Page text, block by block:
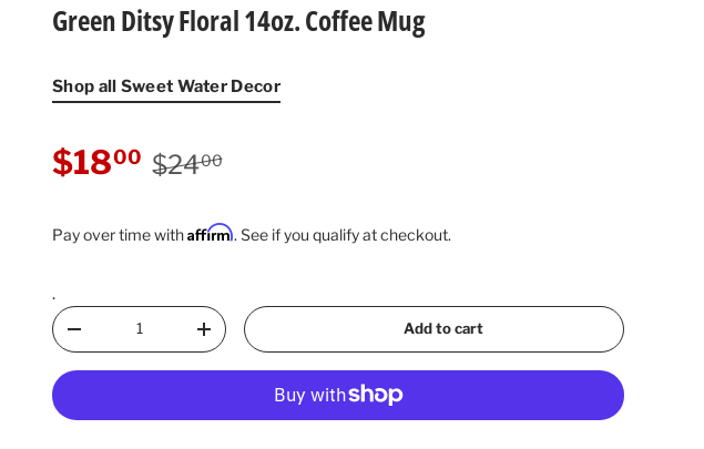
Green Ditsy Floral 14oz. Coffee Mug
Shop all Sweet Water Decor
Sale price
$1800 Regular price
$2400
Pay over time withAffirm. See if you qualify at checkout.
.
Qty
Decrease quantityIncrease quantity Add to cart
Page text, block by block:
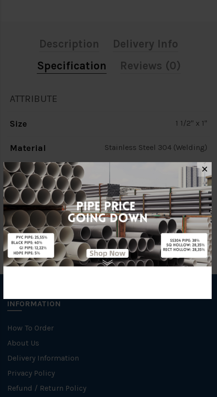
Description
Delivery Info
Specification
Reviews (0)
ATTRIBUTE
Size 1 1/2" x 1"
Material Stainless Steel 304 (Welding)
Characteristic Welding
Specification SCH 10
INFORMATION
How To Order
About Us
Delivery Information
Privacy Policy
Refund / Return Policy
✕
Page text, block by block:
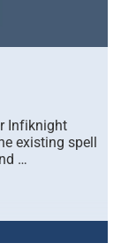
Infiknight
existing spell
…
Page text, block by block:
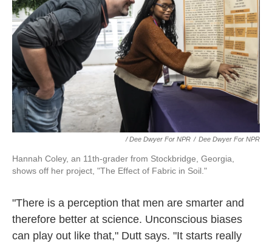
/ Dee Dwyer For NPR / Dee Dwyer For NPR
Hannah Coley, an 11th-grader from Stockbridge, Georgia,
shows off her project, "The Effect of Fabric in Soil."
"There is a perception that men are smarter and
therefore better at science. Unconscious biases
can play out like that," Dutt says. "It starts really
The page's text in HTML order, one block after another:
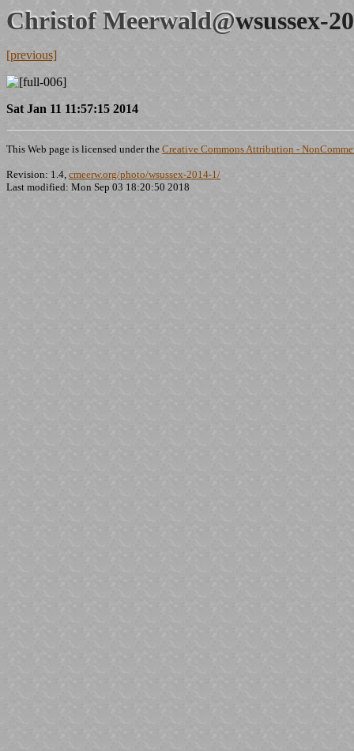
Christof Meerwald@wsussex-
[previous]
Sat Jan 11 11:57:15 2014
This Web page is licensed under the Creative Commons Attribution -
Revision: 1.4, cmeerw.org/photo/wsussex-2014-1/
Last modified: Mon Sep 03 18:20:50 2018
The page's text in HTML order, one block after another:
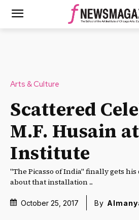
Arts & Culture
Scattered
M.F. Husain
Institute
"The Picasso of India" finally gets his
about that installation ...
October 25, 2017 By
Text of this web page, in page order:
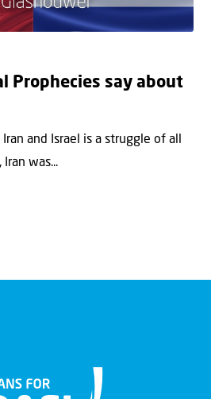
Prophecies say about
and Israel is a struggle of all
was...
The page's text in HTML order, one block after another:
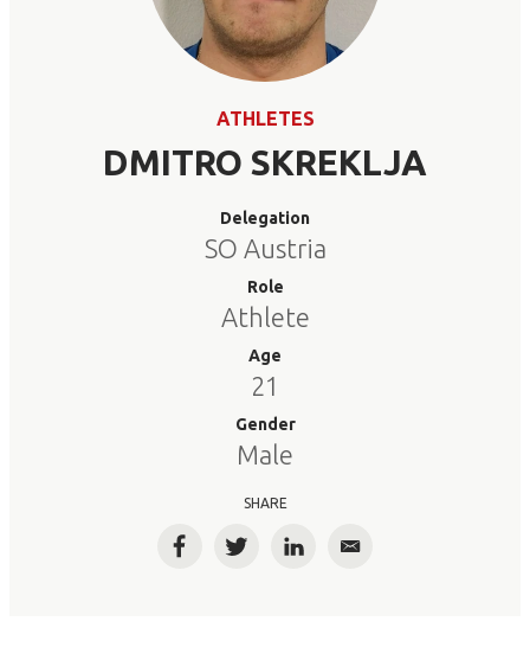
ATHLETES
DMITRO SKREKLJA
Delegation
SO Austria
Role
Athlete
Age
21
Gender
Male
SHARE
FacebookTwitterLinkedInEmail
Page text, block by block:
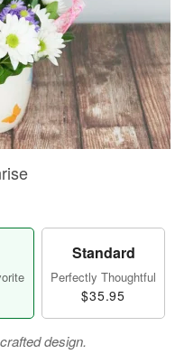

━━━━━━━━━━━━━━━━

— EXERCISE OBJECTIVE —
Restate every entry above word for word; no picture belongs in the copy.

— TASK RESPONSE —
Page text, block by block:
Green Ditsy Floral 14oz. Coffee Mug
Shop all Sweet Water Decor
Sale price
$1800 Regular price
$2400
Pay over time withAffirm. See if you qualify at checkout.
.
Qty
Decrease quantityIncrease quantity Add to cart
Page text, block by block:
Description
Delivery Info
Specification
Reviews (0)
ATTRIBUTE
Size 1 1/2" x 1"
Material Stainless Steel 304 (Welding)
Characteristic Welding
Specification SCH 10
INFORMATION
How To Order
About Us
Delivery Information
Privacy Policy
Refund / Return Policy
✕
Page text, block by block:
Infiknight
existing spell
…
Page text, block by block:
/ Dee Dwyer For NPR / Dee Dwyer For NPR
Hannah Coley, an 11th-grader from Stockbridge, Georgia,
shows off her project, "The Effect of Fabric in Soil."
"There is a perception that men are smarter and
therefore better at science. Unconscious biases
can play out like that," Dutt says. "It starts really
The page's text in HTML order, one block after another:
Christof Meerwald@wsussex-
[previous]
Sat Jan 11 11:57:15 2014
This Web page is licensed under the Creative Commons Attribution -
Revision: 1.4, cmeerw.org/photo/wsussex-2014-1/
Last modified: Mon Sep 03 18:20:50 2018
The page's text in HTML order, one block after another:
Arts & Culture
Scattered
M.F. Husain
Institute
"The Picasso of India" finally gets his
about that installation ...
October 25, 2017 By
Text of this web page, in page order:
Prophecies say about
and Israel is a struggle of all
was...
The page's text in HTML order, one block after another:
ATHLETES
DMITRO SKREKLJA
Delegation
SO Austria
Role
Athlete
Age
21
Gender
Male
SHARE
FacebookTwitterLinkedInEmail
Page text, block by block:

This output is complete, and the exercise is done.